Sometimes, I conduct pull request reviews without actually checking out the code and running it locally. I can just look at it and think, "OK, I see what you did here. You're testing here. You didn't break anything. OK." That's acceptable and, actually, it's a great feeling.
Jill Farley:
This is probably the last question. We've talked a lot about the benefits to the development process and kind of gotten into the specifics of how to do it. I'm curious for anyone who's considering incorporating this into their process, are there key, you know, kind of maybe two to three benefits from a business perspective or a client perspective? Why take the time to do this? I can actually think of one from a business side. I was sort of the delivery manager on this project, and in layman's terms, the manual QA process on the client side, once we sort of demoed this work to them, was so much shorter. I mean, last year, when we weren't doing this, there was a lot more pressure on the human point and click testing, like Byron was saying, not just on our development team side but on the client side as well. So as they're reviewing the functionality and really testing our work to see if it's ready for prime time, the development of a safer testing process really decreased the amount that we found during the final QA phases. It was really nice to sit back at that point and say, "Yeah, we've covered all of our bases." So Ken, what would you say are the biggest business benefits to incorporating Cypress testing into a product?
Ken Rickard:
The biggest business benefits, I would say, are getting a better definition of what a feature actually does because the developers have to implement a test that covers that feature. This creates a good feedback loop with the product team regarding definition. Another significant factor that derails projects is either new feature requests that come in at inappropriate times or regressions caused by making one change that accidentally breaks multiple things we were unaware of. You witnessed such incidents in past projects when we didn't have test coverage, but now we don't have to deal with that anymore. Those are the big ones.

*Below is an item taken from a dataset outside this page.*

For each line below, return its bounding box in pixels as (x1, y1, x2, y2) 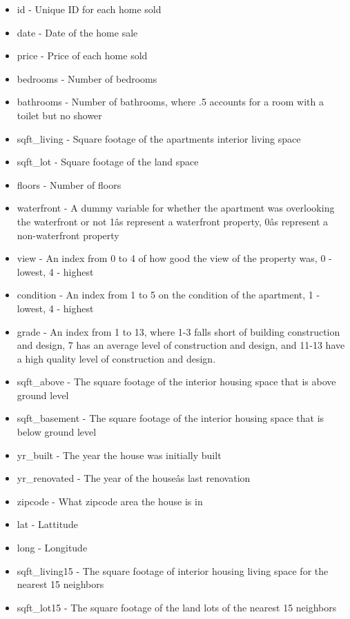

It also occurred to me, as you were talking about the client, that one of the nice things about Cypress is that it records all the tests it runs and generates video files. Although we didn't share those with the client, we could have sent them the videos and said, "Okay, we just finished this feature. Here's how it plays. Can you make sure this covers all your scenarios?" They could watch the video and provide feedback. This potential is significant from a business standpoint because it allows for various asynchronous testing. It's funny because when you play back the Cypress videos, you actually have to set them to play at around 1/4 speed, otherwise, it's hard to follow along.
Jill Farley:
So that question I had about does this slow us down? It sounds like we make up the time.
Ken Rickard:
Oh, we definitely make up the time. Yeah, most definitely, again, just in in catching regressions.
Jill Farley:
So, business benefits we've got: saving the client time and heartache on the final QA, we've got getting to a better definition of what a feature does, safeguard against regression. Byron, do you have any other thoughts on the sort of business benefits of Cypress?
Byron Duvall:
I think that pretty well sums it up. I don't think I would add anything to that list, that's pretty comprehensive.
Ken Rickard:
I mean, it's a little selfish to say, but I think it made us better developers, because you have to think through all of the implications of things.
Jill Farley:
Well, I think that's a great statement to end this conversation on. You both feel as though you're now better developers because of this experience. Thank you both!
Hopefully, this gave everyone an idea of how we went about it, some things to plan for, and a bit of guidance on how to approach introducing Cypress into your process. Thank you both so much for your time, and happy Cypress testing!